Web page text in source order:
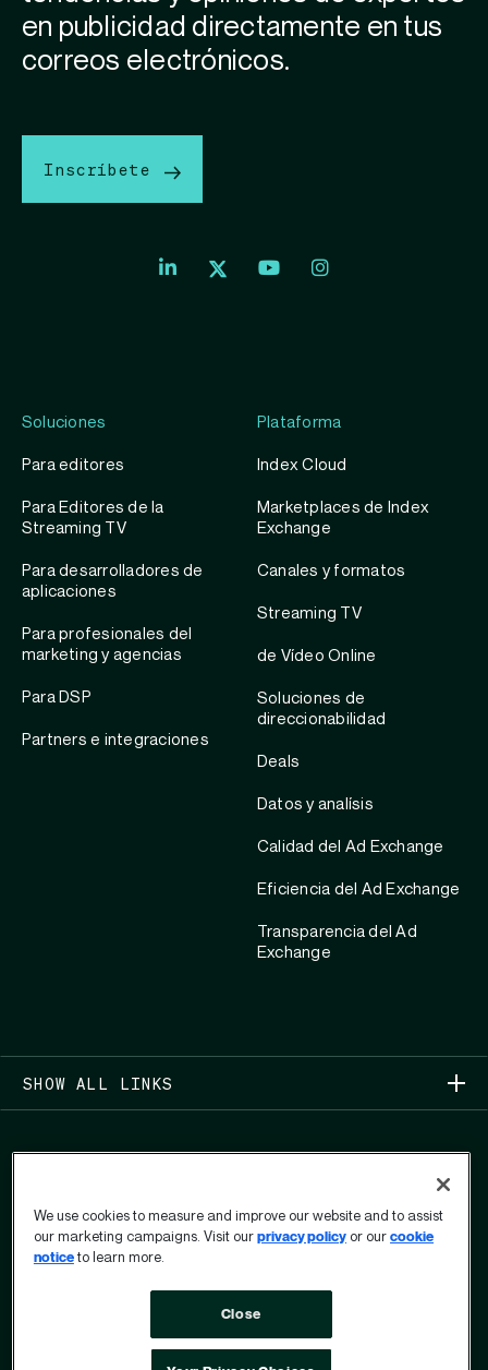
Soluciones
Para editores
Para Editores de la
Streaming TV
Para desarrolladores de
aplicaciones
Para profesionales del
marketing y agencias
Para DSP
Partners e integraciones
Plataforma
Index Cloud
Marketplaces de Index
Exchange
Canales y formatos
Streaming TV
de Vídeo Online
Soluciones de
direccionabilidad
Deals
Datos y analísis
Calidad del Ad Exchange
Eficiencia del Ad Exchange
Transparencia del Ad
Exchange
SHOW ALL LINKS
en publicidad directamente en tus
correos electrónicos.
Inscríbete
IndexIndex
COPYRIGHT 2026
FORMULARIO DE DERECHOS DE PRIVACIDAD DEL
We use cookies to measure and improve our website and to assist
our marketing campaigns. Visit our privacy policy or ourcookie
noticeto learn more.
Close
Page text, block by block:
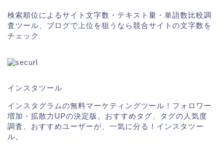
検索順位によるサイト文字数・テキスト量・単語数比較調
査ツール、ブログで上位を狙うなら競合サイトの文字数を
チェック
インスタツール
インスタグラムの無料マーケティングツール！フォロワー
増加・拡散力UPの決定版。おすすめタグ、タグの人気度
調査、おすすめユーザーが、一気に分る！インスタツー
ル。
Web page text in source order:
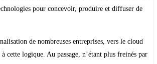
pour concevoir, produire et diffuser de
de nombreuses entreprises, vers le cloud
cette logique. Au passage, n’étant plus freinés par
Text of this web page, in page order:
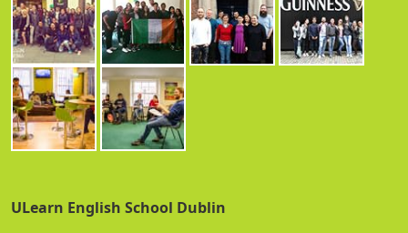
ULearn English School Dublin
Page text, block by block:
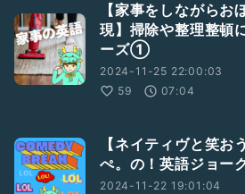
【家事をしながらお
現】掃除や整理整頓
ーズ①
2024-11-25 22:00:03
59
07:04
【ネイティヴと笑お
ぺ。の！英語ジョー
2024-11-22 19:01:04
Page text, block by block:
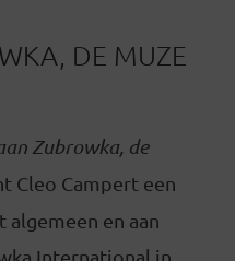
DE MUZE
Zubrowka, de
Cleo Campert een
algemeen en aan
International in
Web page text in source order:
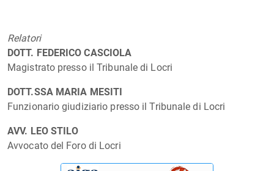
Relatori
DOTT. FEDERICO CASCIOLA
Magistrato presso il Tribunale di Locri
DOTT.SSA MARIA MESITI
Funzionario giudiziario presso il Tribunale di Locri
AVV. LEO STILO
Avvocato del Foro di Locri
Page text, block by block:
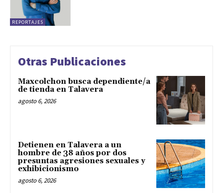
REPORTAJES
Otras Publicaciones
Maxcolchon busca dependiente/a
de tienda en Talavera
agosto 6, 2026
Detienen en Talavera a un
hombre de 38 años por dos
presuntas agresiones sexuales y
exhibicionismo
agosto 6, 2026
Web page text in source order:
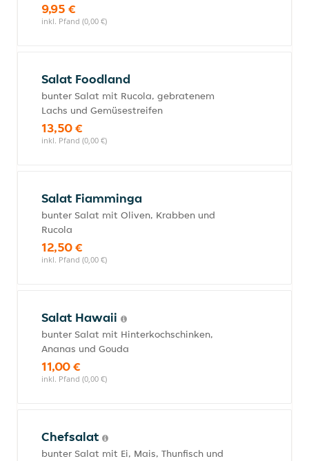
9,95 €
inkl. Pfand (0,00 €)
Salat Foodland
bunter Salat mit Rucola, gebratenem
Lachs und Gemüsestreifen
13,50 €
inkl. Pfand (0,00 €)
Salat Fiamminga
bunter Salat mit Oliven, Krabben und
Rucola
12,50 €
inkl. Pfand (0,00 €)
Salat Hawaii
bunter Salat mit Hinterkochschinken,
Ananas und Gouda
11,00 €
inkl. Pfand (0,00 €)
Chefsalat
bunter Salat mit Ei, Mais, Thunfisch und
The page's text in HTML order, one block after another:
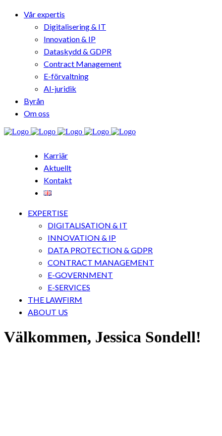
Vår expertis
Digitalisering & IT
Innovation & IP
Dataskydd & GDPR
Contract Management
E-förvaltning
AI-juridik
Byrån
Om oss
Karriär
Aktuellt
Kontakt
EXPERTISE
DIGITALISATION & IT
INNOVATION & IP
DATA PROTECTION & GDPR
CONTRACT MANAGEMENT
E-GOVERNMENT
E-SERVICES
THE LAWFIRM
ABOUT US
Välkommen, Jessica Sondell!
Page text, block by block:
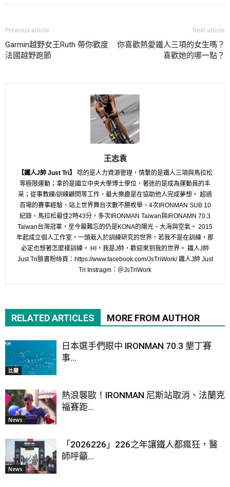
Previous article
Garmin越野女王Ruth 帶你歡度
法國越野跑節
Next article
你喜歡熱愛鐵人三項的女生嗎？
喜歡她的哪一點？
王志袁
【鐵人J帥 Just Tri】
唸的是人力資源管理，情繫的是鐵人三項與馬拉松
等極限運動；拿的是國立中央大學博士學位，著迷的是成為運動員的丰
采；從事教練/訓練顧問等工作，最大樂趣是在協助他人完成夢想。 超過
百場的賽事經驗、站上世界舞台次數不勝枚舉、4次IRONMAN SUB 10
紀錄、馬拉松最佳2時43分，多次IRONMAN Taiwan與IRONAMN 70.3
Taiwan台灣冠軍，至今最難忘的仍是KONA的陽光、大海與空氣。 2015
年起成立個人工作室，一頭栽入於訓練研究的世界，若我不是在訓練，那
必定也想著怎麼樣訓練。 HI，我是J帥，歡迎來到我的世界。 鐵人J帥
Just Tri臉書粉絲頁：https://www.facebook.com/JsTriWork/ 鐵人J帥 Just
Tri Instragm：＠JsTriWork
RELATED ARTICLES MORE FROM AUTHOR
比賽
日本選手們眼中 IRONMAN 70.3 墾丁賽
事...
News
熱浪襲歐！IRONMAN 尼斯站取消、法蘭克
福賽距...
News
「2026226」226之年讓鐵人都瘋狂，醫
師呼籲...
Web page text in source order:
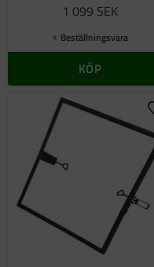
1 099 SEK
Beställningsvara
KÖP
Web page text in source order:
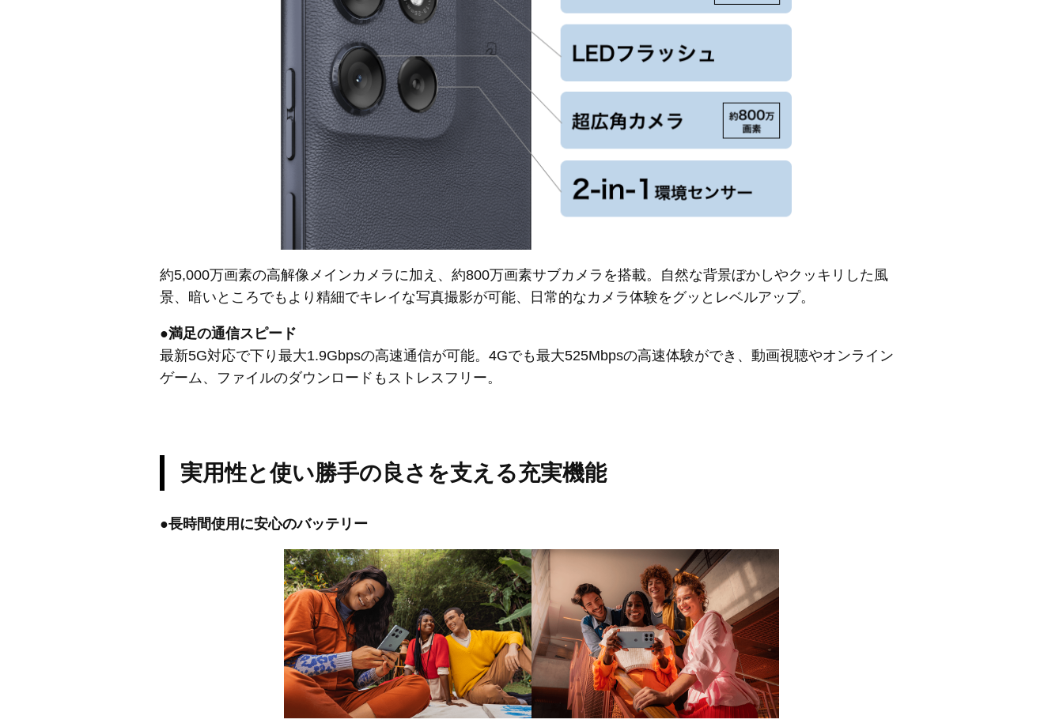
約5,000万画素の高解像メインカメラに加え、約800万画素サブカメラを搭載。自然な背景ぼかしやクッキリした風
景、暗いところでもより精細でキレイな写真撮影が可能、日常的なカメラ体験をグッとレベルアップ。
●満足の通信スピード
最新5G対応で下り最大1.9Gbpsの高速通信が可能。4Gでも最大525Mbpsの高速体験ができ、動画視聴やオンライン
ゲーム、ファイルのダウンロードもストレスフリー。
実用性と使い勝手の良さを支える充実機能
●長時間使用に安心のバッテリー
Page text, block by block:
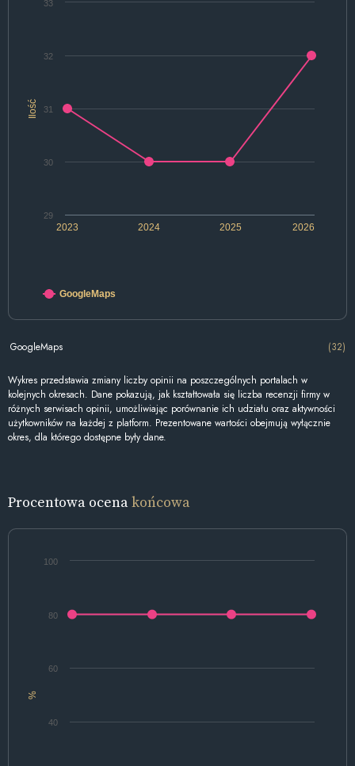
Ilość
2024 2026
2023 2025
30
31
32
29
33
GoogleMaps
GoogleMaps (32)
Wykres przedstawia zmiany liczby opinii na poszczególnych portalach w
kolejnych okresach. Dane pokazują, jak kształtowała się liczba recenzji firmy w
różnych serwisach opinii, umożliwiając porównanie ich udziału oraz aktywności
użytkowników na każdej z platform. Prezentowane wartości obejmują wyłącznie
okres, dla którego dostępne były dane.
Procentowa ocenakońcowa
%
40
60
80
100

■ ■ ■ ■

-- Your instructions --
Retype precisely, and only, the lines from the one holding "最新5G対応で下り最大1.9" through the final line of the data above, with the pictures omitted.

-- Exercise answer --
最新5G対応で下り最大1.9Gbpsの高速通信が可能。4Gでも最大525Mbpsの高速体験ができ、動画視聴やオンライン
ゲーム、ファイルのダウンロードもストレスフリー。
実用性と使い勝手の良さを支える充実機能
●長時間使用に安心のバッテリー
Page text, block by block:
Ilość
2024 2026
2023 2025
30
31
32
29
33
GoogleMaps
GoogleMaps (32)
Wykres przedstawia zmiany liczby opinii na poszczególnych portalach w
kolejnych okresach. Dane pokazują, jak kształtowała się liczba recenzji firmy w
różnych serwisach opinii, umożliwiając porównanie ich udziału oraz aktywności
użytkowników na każdej z platform. Prezentowane wartości obejmują wyłącznie
okres, dla którego dostępne były dane.
Procentowa ocenakońcowa
%
40
60
80
100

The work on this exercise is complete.